6. The next step is critical- be disciplined about brainstorming and problem solving for this topic ONLY. Talk through all of the different angles, perspectives, options regarding this topic only. In times like this, normal is out of the window. Think out of the box, think creatively- throw every idea possible on the table for discussion. Be open, honest, and vulnerable. Poke holes in ideas, find ways the suggested solution will work and it won't work. Do your best to anticipate the different outcomes to each option. Take the time to do some "fear setting"- it's ok to talk about what the worst-case scenario might be. In fact, openly talking about worst-case allows us to face it and identify ways to prevent, avoid or even solve the situation if it does come true. Don't sit-and-spin on one topic- consider setting an allotted amount of time for each topic with more important ones getting more time than simpler ones.

7. Form a solution. Don't get caught up in over-analyzing everything. Avoid "paralysis by analysis" -just MAKE A DECISION. In times like this decisiveness is critical. Don't just sit back and watch your business, your family, or your livelihood slip away- fight for it. Inaction is the greatest mistake you can make.
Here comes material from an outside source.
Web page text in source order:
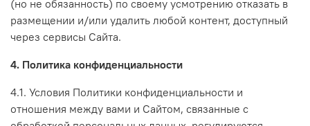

8. List out the very next step or two that you need to make and assign it to somebody. You may not know how to solve the problem or challenge as a whole- but you can make a decision for the very next step. That might be working with your accountant or financial leader to see how long you can sustain business and payroll if incoming revenue were to stop today. That might mean making a schedule for the family that outlines when each parent navigates meeting times, meal times and ways to allow each family member the time they need to get their work done. What is within your control and what can you do right now? Be sure to assign each task to a specific person so everyone is clear.

Mt flowers

9. After you use this process for your top 3 challenges, consider what the next 3 are if you still have time for discussion. If you don't, keep the list as a reference to come back to over the next few days/weeks.

10. Get on your feet and go to work. Action, momentum, decision will decrease your anxiety and get you headed in the right direction. We can sit and wallow in sorrow or we can get to work. There are people all over the world that will not only survive but come out on top after all this- the ones who do will be the ones that think creatively and get into action.

11. Practice gratitude. We will all learn a great deal about ourselves and each other through this situation. Gratitude will turn what we have into enough. It is highly likely we will all have some adjustments to make as this no doubt affects our economy and our businesses and families. It will be easy to be grateful when this is over and we've recovered, but we can be grateful now, we can be grateful for the hardship, the challenge, the loss; because that gratitude will teach us things we can't learn anywhere else. We are not getting out of this unchanged- but we can decide how it changes us based on our reaction.

be Grateful

In closing, I will leave you with a quote that my Dad always had up in our house. "Life is 10% what happens to you and 90% how you react to it." How will you react? I know it's a scary time, but just as we have survived wars, illness, disaster, loss, and pain we will survive this. My hope and prayer is that we remember we are all in this together and we need each other now more than ever. Maybe not within six feet of each other right now 🤓, but we do need the love, support, creativity, and kindness of each other; now more than ever.

Take care, my friends- better days are ahead of us.